Neste mês de junho, mais precisamente em 7 de junho, Muammar al-Gaddafi teria completado seus 74 anos se os anglo-franceses-americanos não tivessem planejado seu massacre em outubro de 2011. Após sua morte, a Líbia se transformou em um país fragmentado entre grupos armados, que disputam o poder entre si através de três sistemas de governo, dentre os quais apenas um é reconhecido pela comunidade internacional, a saber: o governo de Tobruque, de matriz nacionalista nasserista. Os outros dois são o governo de Trípoli, liderado por partidos islâmicos moderados, e o Estado Islâmico/ISIS em Sirte. O cenário instanciado na Líbia é o de uma balcanização do país, onde o verde dos tempos passados já não brilha mais no céu.
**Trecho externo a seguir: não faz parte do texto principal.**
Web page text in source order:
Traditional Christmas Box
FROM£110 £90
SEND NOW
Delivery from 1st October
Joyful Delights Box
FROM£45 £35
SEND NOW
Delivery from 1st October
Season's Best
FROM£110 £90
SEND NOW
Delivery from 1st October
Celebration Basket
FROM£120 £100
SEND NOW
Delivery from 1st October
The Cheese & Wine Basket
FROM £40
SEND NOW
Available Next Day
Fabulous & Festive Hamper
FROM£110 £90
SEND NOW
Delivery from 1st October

O verde é a cor e o título do livro publicado por Gaddafi em 1975, o Livro Verde, que sintetiza seu pensamento político. Resumiremos aqui os elementos fulcrais da obra do Raʾīs.
O Livro Verde tece uma crítica aos sistemas democráticos de governo compostos por partidos e parlamentos. O voto não representa a vontade popular, mas a do partido que aglutina mais votos. Não representa o povo, antes, representa apenas uma fatia formada por representantes parlamentares, que protegem os interesses econômicos do partido. Para o Raʾīs, o partido é como um clã, sempre vinculado ao “familismo amoral”. Segundo Gaddafi, a vitória de um candidato que obteve 51% dos votos implica numa falsa democracia, pois os outros 49% do eleitorado serão governados por um governo que não escolheram . A verdadeira democracia é a Ágora grega, fundamentada na participação direta do povo.
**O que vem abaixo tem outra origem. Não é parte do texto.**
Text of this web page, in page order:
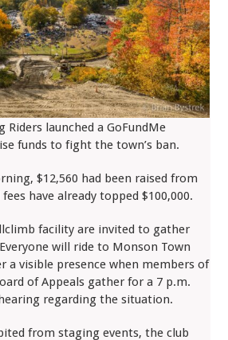
Riders launched a GoFundMe
funds to fight the town’s ban.
$12,560 had been raised from
have already topped $100,000.
facility are invited to gather
will ride to Monson Town
a visible presence when members of
of Appeals gather for a 7 p.m.
regarding the situation.
from staging events, the club
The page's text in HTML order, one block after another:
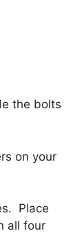
the bolts
on your
Place
all four
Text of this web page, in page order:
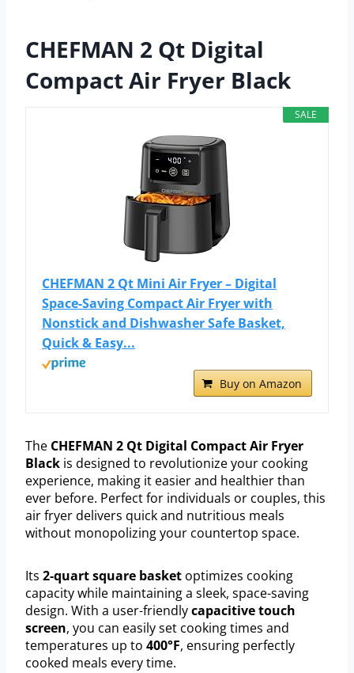
CHEFMAN 2 Qt Digital
Compact Air Fryer Black
SALE
CHEFMAN 2 Qt Mini Air Fryer – Digital
Space-Saving Compact Air Fryer with
Nonstick and Dishwasher Safe Basket,
Quick & Easy...
Buy on Amazon
The CHEFMAN 2 Qt Digital Compact Air Fryer
Black is designed to revolutionize your cooking
experience, making it easier and healthier than
ever before. Perfect for individuals or couples, this
air fryer delivers quick and nutritious meals
without monopolizing your countertop space.
Its 2-quart square basket optimizes cooking
capacity while maintaining a sleek, space-saving
design. With a user-friendlycapacitive touch
screen, you can easily set cooking times and
temperatures up to 400°F, ensuring perfectly
cooked meals every time.

Gaddafi, em sua crítica ao sistema democrático, fundou a Jamahiriya, um modelo de governo baseado nas massas populares via Congressos e Comitês Populares. Um tipo de governo nos conformes da sociedade líbia, estruturada nas tribos.
O Livro Verde explica a função dos Congressos e dos Comitês Populares: as pessoas são divididas em Congressos Populares heterogêneos em termos de função social, ou seja, são compostos por representantes de toda a sociedade, e não apenas de uma parte dela. Os Congressos Populares formam os Comitês Populares, que lidam com a administração governamental e dirigem os diversos setores institucionais da sociedade. Eles são responsáveis por suas ações perante os Congressos Populares, que controlam as ações dos comitês. Uma vez ao ano, o Congresso Geral do Povo se reúne, onde os responsáveis pela gestão dos Comitês Populares e dos Congressos Populares se encontram. Na Jamahiriya, as pessoas exercem democraticamente seu verdadeiro direito de governo – ao invés de políticos parlamentares.
Em relação ao sistema econômico, o Livro Verde descreve os princípios da Terceira Teoria Universal, uma alternativa ao capitalismo e ao socialismo real. Para Gaddafi, todo trabalhador deve ser considerado, não como um assalariado, mas como um produtor de seu trabalho. Neste sentido, todos devem trabalhar para si próprios ou para as empresas autogestionadas pelos próprios trabalhadores, onde cada um é, ao mesmo tempo, produtor e sócio. As instituições têm como função primordial atender às necessidades da sociedade. Além disso, as pessoas não devem possuir mais do que precisam para viver, sendo necessário eliminar toda forma de injustiça social que repousa sobre a acumulação de riqueza. O Livro Verde estabelece claramente que cada um deve possuir apenas uma casa e um meio de transporte.
O Livro Verde é, sem dúvida, uma obra pan-africana. Propõe a independência do continente africano do imperialismo ocidental. Gaddafi tornou-se um entusiasta de uma possível União Africana, um movimento pan-africano cujo objetivo seria ampliar a autonomia do continente no contexto da geopolítica global. Um projeto inconveniente para aqueles que consideram a África como um território a ser controlado e explorado.
O Livro Verde é uma obra a ser posta ao lado dos textos políticos relevantes para a construção de uma Eurásia comunitarista, juntamente com a Quarta Teoria Política de Dugin, o Das Dritte Reich de Moeller Van der Bruck e Europa: um Império de 400 milhões de homens de Jean Thiriart. Muammar Gaddafi foi um líder que plasmou a soberania nacional da Líbia em sua própria vida, lutando com dignidade até os seus últimos momentos de lucidez – ferido no rosto, caçado pelas hordas selvagens, pelos portadores da bandeira da “Primavera Árabe” que fragmentaram o verde da Jamahiriya em um quebra-cabeças de sangue: algo que povo líbio não esquecerá.